Увы, всё хорошее когда-нибудь заканчивается. Моя недолгая беседа с семьёй закончилась, оставив в душе щемящее чувство расставания, слегка смешанное с чувством вины и приправленное сладким налётом ожидания скорой встречи, ибо до конца командировки оставалось всего-то чуть больше месяца. Точнее тридцать семь дней томительного ожидания.
— Серёга! — окрик майора Фадеева вывел меня из пелены грустных раздумий. — Я джипиес получил и тебе на стол положил.
Только сейчас я вспомнил о том, что просил Вадима получить мне новый навигационный прибор взамен вышедшего из строя. Сломался мой старый джипиес на предыдущем боевом задании. От чего?
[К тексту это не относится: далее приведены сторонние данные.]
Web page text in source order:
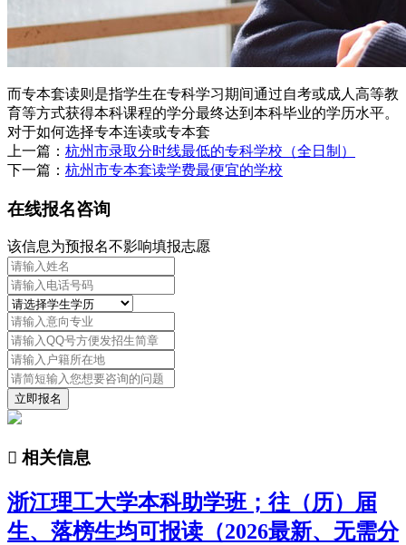
而专本套读则是指学生在专科学习期间通过自考或成人高等教
育等方式获得本科课程的学分最终达到本科毕业的学历水平。
对于如何选择专本连读或专本套
上一篇： 杭州市录取分时线最低的专科学校（全日制）
下一篇： 杭州市专本套读学费最便宜的学校
在线报名咨询
该信息为预报名不影响填报志愿
立即报名
 相关信息
浙江理工大学本科助学班；往（历）届
生、落榜生均可报读（2026最新、无需分
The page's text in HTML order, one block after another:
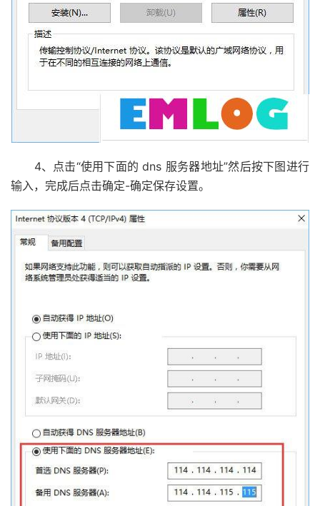
4、点击“使用下面的 dns 服务器地址”然后按下图进行
输入，完成后点击确定-确定保存设置。
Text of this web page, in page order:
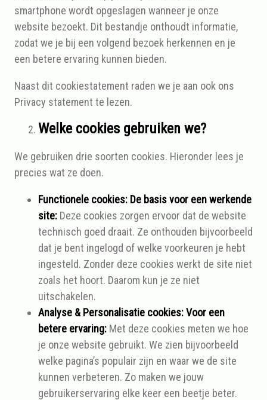
smartphone wordt opgeslagen wanneer je onze
website bezoekt. Dit bestandje onthoudt informatie,
zodat we je bij een volgend bezoek herkennen en je
een betere ervaring kunnen bieden.
Naast dit cookiestatement raden we je aan ook ons
Privacy statement te lezen.
Welke cookies gebruiken we?
We gebruiken drie soorten cookies. Hieronder lees je
precies wat ze doen.
Functionele cookies: De basis voor een werkende
site: Deze cookies zorgen ervoor dat de website
technisch goed draait. Ze onthouden bijvoorbeeld
dat je bent ingelogd of welke voorkeuren je hebt
ingesteld. Zonder deze cookies werkt de site niet
zoals het hoort. Daarom kun je ze niet
uitschakelen.
Analyse & Personalisatie cookies: Voor een
betere ervaring: Met deze cookies meten we hoe
je onze website gebruikt. We zien bijvoorbeeld
welke pagina’s populair zijn en waar we de site
kunnen verbeteren. Zo maken we jouw
gebruikerservaring elke keer een beetje beter.

Кто знает, может, тюкнул я его чем по неосторожности, может влагой напитался, (всё БЗ лили дожди), но экран погас и больше ни в какую не хотел загораться. Значит, с джипиесом полный порядок. Это хорошо. Одной проблемой меньше. Так, теперь надо пойти и, в конце концов, разобраться с обвязками (хотя бы посмотреть, что они из себя сейчас представляют, а то может ещё перешивать придётся или вообще самим из веревок вязать).
— Понял, потом заберу, — махнул рукой я и направился в сторону ротной каптёрки, дверь которой была по-прежнему раскрыта, надеясь увидеть в руках у остававшегося там старшины столь вожделенные для меня предметы горной экипировки. Увы, ни Васильевича, ни обвязок в каптёрке не обнаружилось.
— Василич! — позвал я, будучи совершенно уверен, что тот отирается где-то поблизости — на удалении одного подскока. Но мои ожидания оказались напрасными.
— Васильевич! — крикнул я уже гораздо громче, но вновь не получил никакого ответа.
— Василич! — уже со всей мощи рявкнул я, и из палатки связистов высунулась помятая физиономия Григория Воробьёва — капитана — командира роты связи — моего бывшего ротного. Я же приехал сюда в должности старшины роты связи, а уже потом, когда отряд понёс значительные потери среди офицерского состава, переквалифицировался на командира группы. На войне я уже не первый раз, но тогда был Афганистан. Хотя хрен редьки не слаще, война она и есть война — что в анфас, что в профиль.
— Ты чего орёшь? — похоже, у Гриши вчерашний вечер удался. Да какой уж там «похоже». Сегодня с утра только и разговоров было, как капитан Воробьёв, слегка усугубив на именинах лейтенанта Суслова — нашего начпрода, потом битый час гонялся с пистолетом за тем же самым именинником, грозясь отстрелить ему самое дорогое и обещая пристрелить каждого, кто помещает проведению данного мероприятия. Что он подразумевал под самым дорогим, было не совсем понятно, потому как целился куда-то вниз и стрелял всё время под ноги. Пистолет у Григория в конце концов отобрали. После чего комбат приказал сопроводить его до кровати и ПМа больше ни под каким предлогом не давать «ни завтра, ни послезавтра, ни когда-либо ещё». Жаль, что я, несмотря на выстрелы, всё это время спал и шоу не видел. Говорят, было весело. Интересно, а Суслову тоже было весело или не очень?
— Василича зову, — ответ мой выглядел донельзя глупо, но что я ещё мог ответить на не менее глупый вопрос?
— Да здесь он, — мой бывший ротный кивнул в направлении собственной палатки.
— Тогда какого хрена… — я не договорил, просто понял, что это не имеет смысла, ибо из жилища связистов на свет божий выбрался довольный донельзя (ну прямо как налакавшийся сметаны кот) старшина Косыгин. Физия его буквально светилась от счастья. В одной руке он держал нужные мне обвязки, в другой — литровую бутыль, на дне которой всё ещё трепыхались остатки слегка мутной жидкости.
— Во, нашёл! — возвестил он, радостно потрясая обеими руками.